Berita-Cendana.Com - Boking,- YN Diduga rencana mencuri sapi milik Osmina Banmeta, namun rencana tersebut gagal dilaksanakan karena Osmin berada di Tempat Kejadian Perkara (TKP) sehingga ia berteriak meminta tolong sehingga YN tidak sempat membawa sapi yang ingin dicuri. YN kabur dari TPK bahkan tidak kembali ke rumah juga.
Demikian disampaikan oleh Osmina Banmeta di kediamannya di Wilayah Oesu, kepada wartawan pada Rabu, 25 Februari 2026.
YN melakukan pencurian sapi di Wilayah Oesu, RT/RW 03/10, Desa Baus, Kecamatan Boking, Kabupaten Timor Tengah Selatan (TTS). Namun hal tersebut berhasil digagalkan oleh pemilik sapi, Osmina Banmeta dengan berteriak meminta tolong kepada warga terdekat sehingga yang diduga pelaku melarikan diri.
Pemilik sapi, Osmina Banmeta menjelaskan bahwa dirinya menyaksikan secara langsung saat sapinya dipotong menggunakan parang oleh terduga pelaku YN.
"Jarak antara saya dan YN sekitar 50 meter, sehingga saya juga sempat menegurnya namun saya merasa terancam karena dia pegang parang maka saya langsung berteriak minta tolong di tetangga terdekat sehingga YN langsung melarikan diri dari lokasi kejadian,” jelas Osmina.

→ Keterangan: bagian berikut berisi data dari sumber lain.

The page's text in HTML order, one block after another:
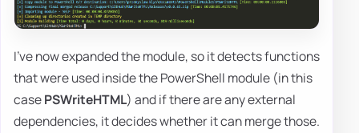
I've now expanded the module, so it detects functions
that were used inside the PowerShell module (in this
casePSWriteHTML) and if there are any external
dependencies, it decides whether it can merge those.

Menurut Osmina bahwa setelah kejadian tersebut Ia langsung melaporkan ke pihak kepolisian Polsek Boking, sehingga anggota piket saat itu langsung bergegas menuju kediaman terduga pelaku yang berada di Wilayah Desa Skinu, namun tidak berhasil bertemu karena pelaku sudah melarikan diri.

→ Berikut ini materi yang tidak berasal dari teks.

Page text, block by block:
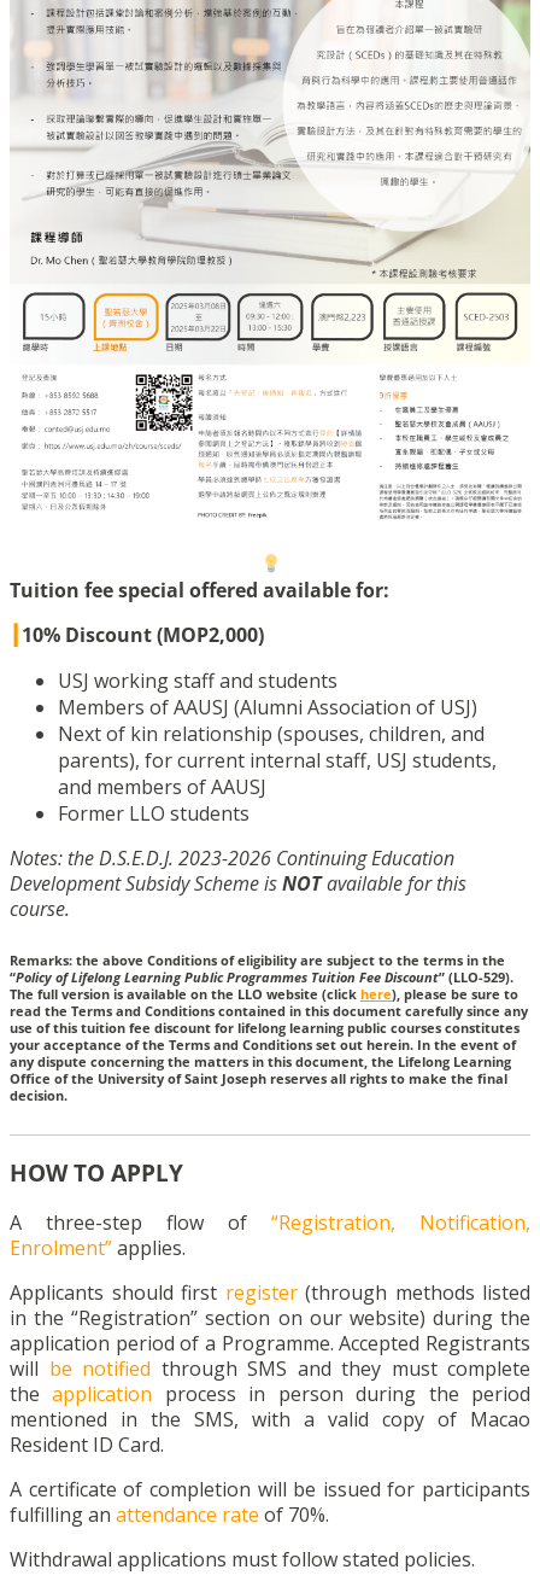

"Saya sudah dimintai keterangan oleh anggota polisi di Polsek Boking semoga polisi menangkap pelaku agar tidak ada korban lagi seperti saya,” harap Osmina.
Osmina Banmeta bersama suami dan keluarganya berharap agar dalam kejadian perencanaan pencurian tersebut dapat diatasi oleh Kapolres Timor Tengah Selatan (TTS), dan Kapolda Nusa Tenggara Timur (NTT), sehingga secepat mungkin menangkap pelaku dan diproses sesuai hukum yang berlaku.

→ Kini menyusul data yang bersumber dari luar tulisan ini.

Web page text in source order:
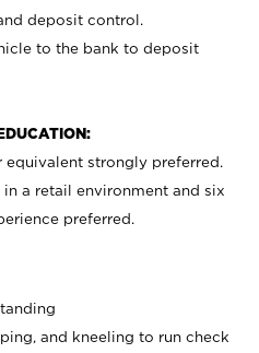
deposit control.
to the bank to deposit
equivalent strongly preferred.
a retail environment and six
preferred.
and kneeling to run check
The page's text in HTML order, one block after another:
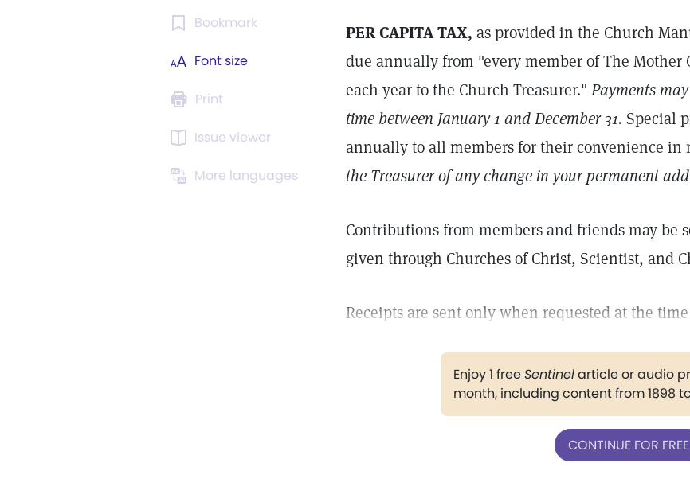
Bookmark
Font size
Print
Issue viewer
More languages
PER CAPITA TAX, as provided in the Church
due annually from "every member of The
each year to the Church Treasurer." Payments
time between January 1 and December 31. Special
annually to all members for their convenience in
the Treasurer of any change in your permanent
Contributions from members and friends may be
given through Churches of Christ, Scientist, and
Receipts are sent only when requested at the
Enjoy 1 freeSentinelarticle or audio
month, including content from 1898
CONTINUE FOR FREE
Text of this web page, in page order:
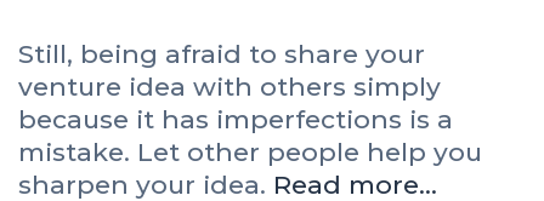
Still, being afraid to share your
venture idea with others simply
because it has imperfections is a
mistake. Let other people help you
sharpen your idea. Read more…
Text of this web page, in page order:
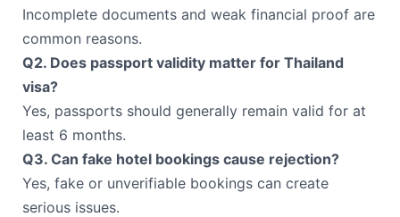
Incomplete documents and weak financial proof are
common reasons.
Q2. Does passport validity matter for Thailand
visa?
Yes, passports should generally remain valid for at
least 6 months.
Q3. Can fake hotel bookings cause rejection?
Yes, fake or unverifiable bookings can create
serious issues.
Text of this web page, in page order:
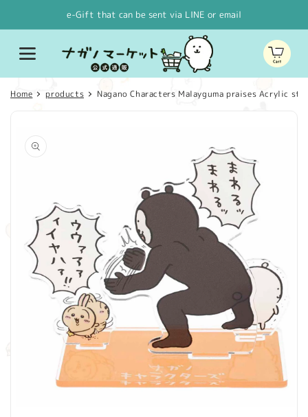
e-Gift that can be sent via LINE or email
Cart
Home products Nagano Characters Malayguma praises Acrylic
product
information

"Pak Kapolres TTS dan Pak Kapolda NTT tolong tangkap pelaku karena sangat menyusahkan kami di desa,”.
Warga Desa Baus kembali dikejutkan lagi dengan pencurian sapi yang terjadi di dalam hutan wilayah Oesu, Desa Baus, padai Sabtu, 14 Februari 2026 sekitar pukul 16:00, dengan cara potong sapi di paha bagian kanan menggunakan parang sehingga sapi tersebut mengalami luka robek.
Diwaktu yang berbeda Kapolsek Boking Edwin Langga berhasil dikonfirmasi melalui salah satu anggotanya, yang menjelaskan bahwa dalam dugaan kasus tersebut sementara dalam tahapan pemeriksaan korban dan saksi.
Hingga berita ini ditayangkan yang diduga pelaku belum berhasil dikonfirmasi.(*).